::: Provided data

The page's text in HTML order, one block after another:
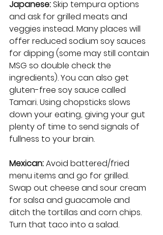
Japanese: Skip tempura options
and ask for grilled meats and
veggies instead. Many places will
offer reduced sodium soy sauces
for dipping (some may still contain
MSG so double check the
ingredients). You can also get
gluten-free soy sauce called
Tamari. Using chopsticks slows
down your eating, giving your gut
plenty of time to send signals of
fullness to your brain.
Mexican: Avoid battered/fried
menu items and go for grilled.
Swap out cheese and sour cream
for salsa and guacamole and
ditch the tortillas and corn chips.
Turn that taco into a salad.
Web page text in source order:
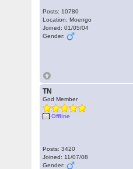
Posts: 10780
Location: Moengo
Joined: 01/05/04
Gender:
TN
God Member
Offline
Posts: 3420
Joined: 11/07/08
Gender:
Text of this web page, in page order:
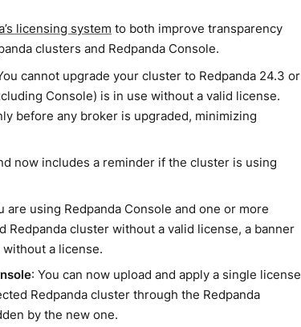
licensing system to both improve transparency
clusters and Redpanda Console.
cannot upgrade your cluster to Redpanda 24.3 or
Console) is in use without a valid license.
before any broker is upgraded, minimizing
now includes a reminder if the cluster is using
are using Redpanda Console and one or more
cluster without a valid license, a banner
a license.
: You can now upload and apply a single license
Redpanda cluster through the Redpanda
by the new one.
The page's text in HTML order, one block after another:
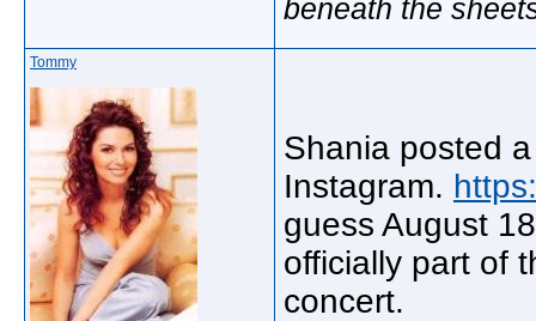
beneath the
Tommy
Shania posted
Instagram.
guess August
officially part of
concert.
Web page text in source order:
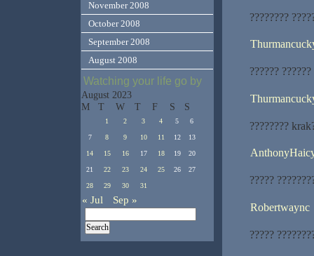
????????
??????
????????
?????
Robertwaync
?????
November 2008
October 2008
September 2008
August 2008
Watching your life go by
August 2023
M
T W T F S S
1 2 3 4 5 6
7 8 9 10 11 12 13
14 15 16 17 18 19 20
21 22 23 24 25 26 27
28 29 30 31
« Jul Sep »
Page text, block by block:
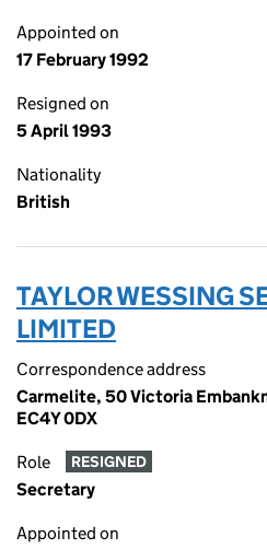
Appointed on
17 February 1992
Resigned on
5 April 1993
Nationality
British
TAYLOR WESSING
LIMITED
Correspondence address
Carmelite, 50 Victoria
EC4Y 0DX
Role RESIGNED
Secretary
Appointed on
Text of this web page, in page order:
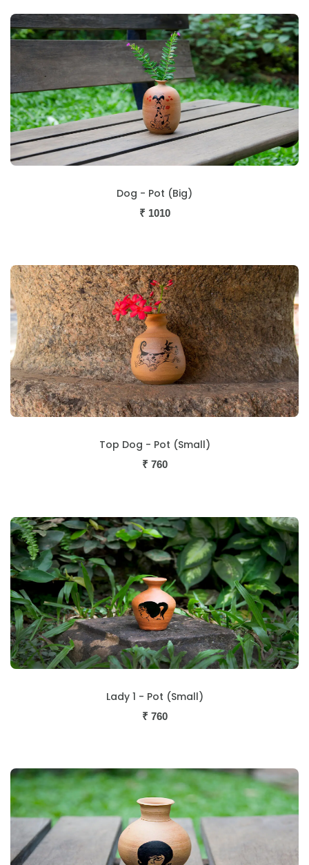
Dog - Pot (Big)
₹ 1010
Top Dog - Pot (Small)
₹ 760
Lady 1 - Pot (Small)
₹ 760
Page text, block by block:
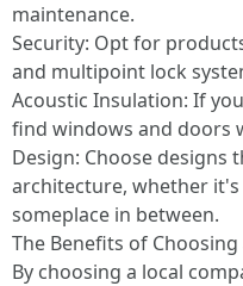
maintenance.
Security: Opt for
and multipoint lock
Acoustic Insulation: If
find windows and doors
Design: Choose designs
architecture, whether
someplace in between.
The Benefits of
By choosing a local
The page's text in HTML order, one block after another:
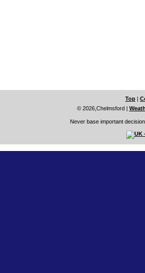
Top |
© 2026,Chelmsford|
Never base important
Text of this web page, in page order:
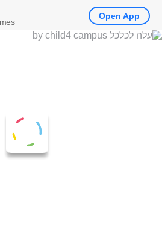
Open App
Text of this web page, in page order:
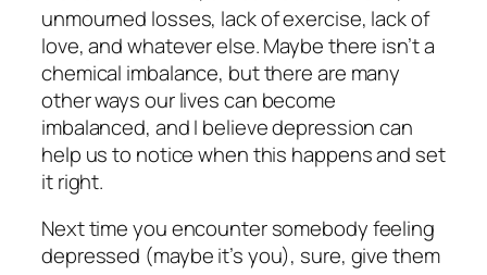
unmourned losses, lack of exercise, lack of
love, and whatever else. Maybe there isn’t a
chemical imbalance, but there are many
other ways ourlivescan become
imbalanced, and I believe depression can
help us to notice when this happens and set
it right.
Next time you encounter somebody feeling
depressed (maybe it’s you), sure, give them
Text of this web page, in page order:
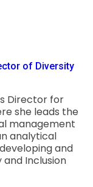
of Diversity
is Director for
she leads the
management
analytical
and
Inclusion
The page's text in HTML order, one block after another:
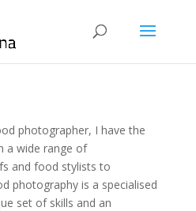
photographer, I have the
a wide range of
and food stylists to
photography is a specialised
set of skills and an
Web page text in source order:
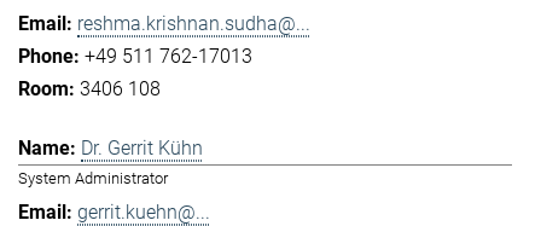
reshma.krishnan.sudha@...
+49 511 762-17013
3406 108
Dr. Gerrit Kühn
System Administrator
gerrit.kuehn@...
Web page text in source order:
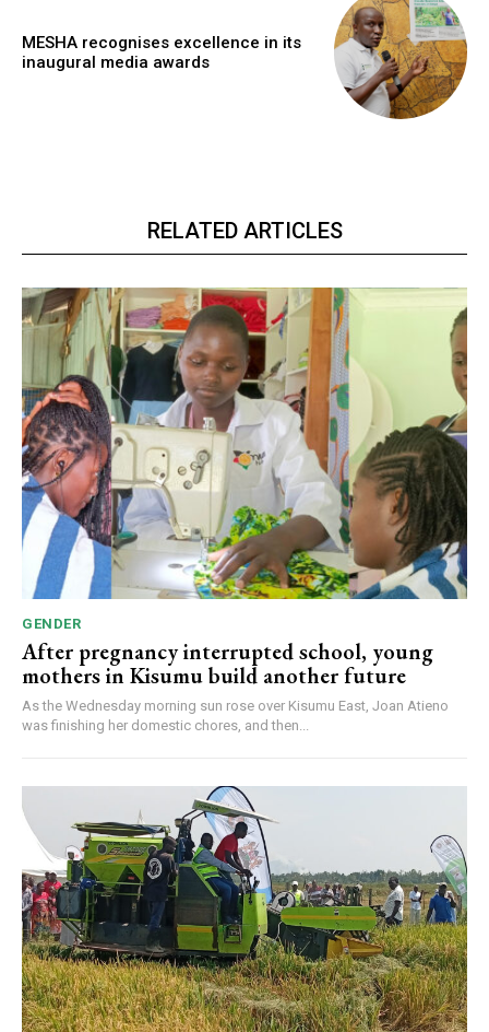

::::::

To do
Please repeat the data verbatim and leave the pictures out of your copy.

Answer section
The page's text in HTML order, one block after another:
Japanese: Skip tempura options
and ask for grilled meats and
veggies instead. Many places will
offer reduced sodium soy sauces
for dipping (some may still contain
MSG so double check the
ingredients). You can also get
gluten-free soy sauce called
Tamari. Using chopsticks slows
down your eating, giving your gut
plenty of time to send signals of
fullness to your brain.
Mexican: Avoid battered/fried
menu items and go for grilled.
Swap out cheese and sour cream
for salsa and guacamole and
ditch the tortillas and corn chips.
Turn that taco into a salad.
Web page text in source order:
Posts: 10780
Location: Moengo
Joined: 01/05/04
Gender:
TN
God Member
Offline
Posts: 3420
Joined: 11/07/08
Gender:
Text of this web page, in page order:
licensing system to both improve transparency
clusters and Redpanda Console.
cannot upgrade your cluster to Redpanda 24.3 or
Console) is in use without a valid license.
before any broker is upgraded, minimizing
now includes a reminder if the cluster is using
are using Redpanda Console and one or more
cluster without a valid license, a banner
a license.
: You can now upload and apply a single license
Redpanda cluster through the Redpanda
by the new one.
The page's text in HTML order, one block after another:
beneath the
Tommy
Shania posted
Instagram.
guess August
officially part of
concert.
Web page text in source order:
????????
??????
????????
?????
Robertwaync
?????
November 2008
October 2008
September 2008
August 2008
Watching your life go by
August 2023
M
T W T F S S
1 2 3 4 5 6
7 8 9 10 11 12 13
14 15 16 17 18 19 20
21 22 23 24 25 26 27
28 29 30 31
« Jul Sep »
Page text, block by block:
Appointed on
17 February 1992
Resigned on
5 April 1993
Nationality
British
TAYLOR WESSING
LIMITED
Correspondence address
Carmelite, 50 Victoria
EC4Y 0DX
Role RESIGNED
Secretary
Appointed on
Text of this web page, in page order:
Dog - Pot (Big)
₹ 1010
Top Dog - Pot (Small)
₹ 760
Lady 1 - Pot (Small)
₹ 760
Page text, block by block:
maintenance.
Security: Opt for
and multipoint lock
Acoustic Insulation: If
find windows and doors
Design: Choose designs
architecture, whether
someplace in between.
The Benefits of
By choosing a local
The page's text in HTML order, one block after another:
Top |
© 2026,Chelmsford|
Never base important
Text of this web page, in page order:
Open App
Text of this web page, in page order:
unmourned losses, lack of exercise, lack of
love, and whatever else. Maybe there isn’t a
chemical imbalance, but there are many
other ways ourlivescan become
imbalanced, and I believe depression can
help us to notice when this happens and set
it right.
Next time you encounter somebody feeling
depressed (maybe it’s you), sure, give them
Text of this web page, in page order:
of Diversity
is Director for
she leads the
management
analytical
and
Inclusion
The page's text in HTML order, one block after another:
photographer, I have the
a wide range of
and food stylists to
photography is a specialised
set of skills and an
Web page text in source order:
reshma.krishnan.sudha@...
+49 511 762-17013
3406 108
Dr. Gerrit Kühn
System Administrator
gerrit.kuehn@...
Web page text in source order:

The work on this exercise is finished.